Выбрать главу

— Получается, что теперь остаётся только вернуться к своим, и передать эту карту в штаб?

Луковицкий кивнул и посмотрел на Зверева.

— Ловко ты его! — усмехнулся Злобин. — Тогда давай поторопимся… Этот пусть тут остаётся! Своё дело он сделал, а со сломанной ногой мы его всё равно бы не дотащили.

Злобин посмотрел на Зверева, тот кивнул:

— Пусть остаётся! Он своё дело сделал!

Глаза Луковицкий сверкнули неистовым блеском, его губы сжались в тонкую полоску и он, точно мартовский кот тихо проурчал:

— Хорошо! Пусть остаётся!

Никто не успел опомниться, как в левой руке старшего сержанта блеснуло лезвие армейского ножа. Немец дёрнулся, его рот приоткрылся, и он проблеял как козлёнок:

— Bitte, tötet mir nicht! Ich habe euch alles erzählt! Bitte, macht es nicht, ich habe eine kranke Mutter, sie hat niemanden außer mir![7]

— Мама, говоришь! Мама — это хорошо! Мама — это здорово! — с деланным сочувствием проворковал Луковицкий и с суровой педантичностью заправского мясника вогнал свой нож в правый бок своей уже успевшей расслабиться и ничего не подозревающей жертве.

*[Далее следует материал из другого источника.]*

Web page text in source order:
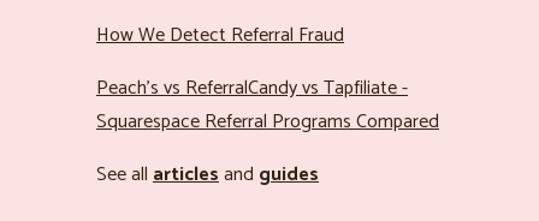
How We Detect Referral Fraud
Peach’s vs ReferralCandy vs Tapfiliate -
Squarespace Referral Programs Compared
See allarticlesand guides
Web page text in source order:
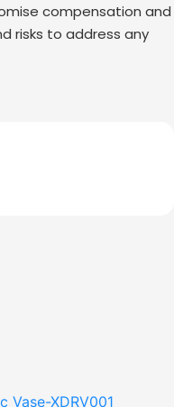
compensation and
risks to address any
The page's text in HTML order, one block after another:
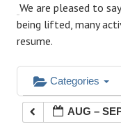
We are pleased to
being lifted, many
resume.
Categories
AUG –
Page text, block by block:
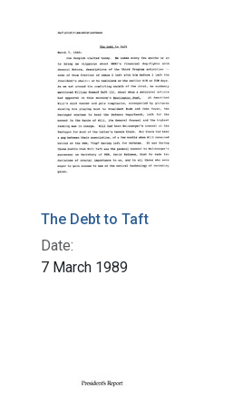
The Debt to Taft
Date:
7 March 1989
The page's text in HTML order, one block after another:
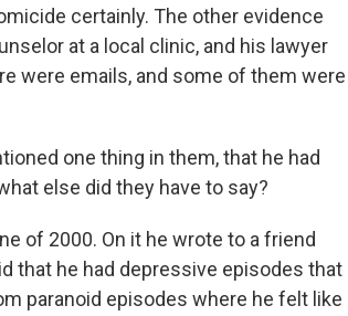
certainly. The other evidence
at a local clinic, and his lawyer
were emails, and some of them were
one thing in them, that he had
else did they have to say?
of 2000. On it he wrote to a friend
that he had depressive episodes that
paranoid episodes where he felt like
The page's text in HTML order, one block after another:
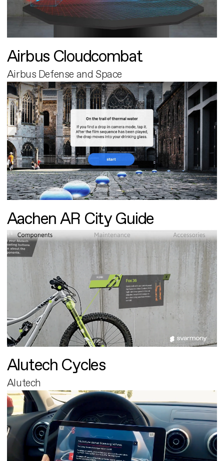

Когда тело перестало дёргаться и затихло, старший сержант вытер окровавленный клинок о воротник уже бездыханного немца, ополоснул лезвие спиртом и убрал нож за голенище.

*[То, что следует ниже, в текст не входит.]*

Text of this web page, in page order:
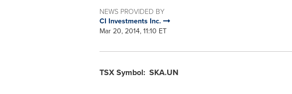
NEWS PROVIDED BY
CI Investments Inc.
Mar 20, 2014, 11:10 ET
TSX Symbol: SKA.UN
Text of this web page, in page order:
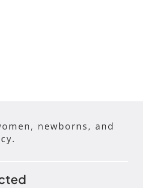
newborns, and
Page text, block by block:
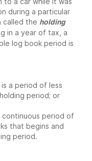
during a particular
called the holding
in a year of tax, a
log book period is
a period of less
period; or
continuous period of
that begins and
period.

— Вот и всё! Всё как ты хотел, старлей! Он остаётся, а мы уходим!

После этого Луковицкий снова вытащил свой носовой платок, налил на него спирта и тщательно протёр платком руки. «Как это он умудряется в таких условиях иметь в запасе чистые тряпки?» — удивился Зверев и, увидев, что Луковицкий бросил платок на землю, строго сказал:

— Следы оставляешь! Неправильно это! Подними!

Глаза старшего сержанта сверкнули гневом.

— Он уже недостаточно чистый! — Луковицкий вдавил в землю сапогом брошенный им платок и припорошил пожухлой травой. — Такой вариант тебя устроит?

Правая щека Зверева дёрнулась, но времени на пререкания у них не было.   

— Устроит! — сухо сказал Зверев и быстрым шагом двинулся вдоль оврага.

 

***

 

Зверев прокашлялся, так как у него запершило во рту. Щека майора дёргалась снова и снова. Когда Корнев в очередной раз предложил ему воды, на этот раз Зверев выпил несколько глотков.

— Когда меня перевели из пехотного подразделения в роту разведки, Луковицкий уже служил там и числился одним из лучших! Его побаивались, скажу честно… Даже я терялся в его присутствии, так как он обладал некой силой, от которой становилось жутко даже товарищам из особого отдела, и даже как правило обходили его стороной! В разведроте его называли Хирургом, но я так и не понял, за что он получил это прозвище — за то, что был помешан на чистоте и всё стерилизовал, или за то, что с поразительной лёгкостью резал людей! Из дворян, сын бывшего унтер-офицера, арестованного и расстрелянного в восемнадцатом! Насколько я знаю, сам Луковицкий в своё время был принят учился на курсах комсостава РККА в Москве, но неизвестной причине был с них  отчислен! Как и когда он попал в разведку, я тоже не знаю. Но знаю, что его считали настоящим ассом своего дела!

Когда Зверев закончил рассказ, Корнев некоторое время молчал.

— Я знавал таких людей! — сказал полковник и тоже выпил воды. — Сам же помнишь, в детдоме были и такие. Они потрошили кошек, и издевались над младшими. Ты знаешь, Па́шка, откуда родом этот твой чистоплю́й-замковзвод?

— Кажется из самой Москвы… или из Кирова, но я не уверен!

— Хотя какая к чёрту разница откуда он? Я тебя понял, Зверев, выходит… Хочешь сказать, что он каким-то образом появился в Пскове и зарезал двух мальчишек, но зачем? Что ты вообще можешь ещё о нём сказать, куда он потом делся?

— Тот рейд за линию фронта был последним нашим рейдом, который мы действовали в составе общей группы. Пленного мы не доставили, и несмотря на то, что полученные от пленного артиллериста сведения впоследствии подтвердились и наша авиация накрыла вражеский укрепрайон, наша вылазка вызвала некоторый интерес у особого отдела. Шпагин и Кичигин так и не вернулись, а нас троих по очереди допросили. Мы рассказали, как всё было, и нас оставили в покое. Потом было ранение и госпиталь. Потом новое ранение и другой фронт…   

— А что же стало с этим Луковицким потом?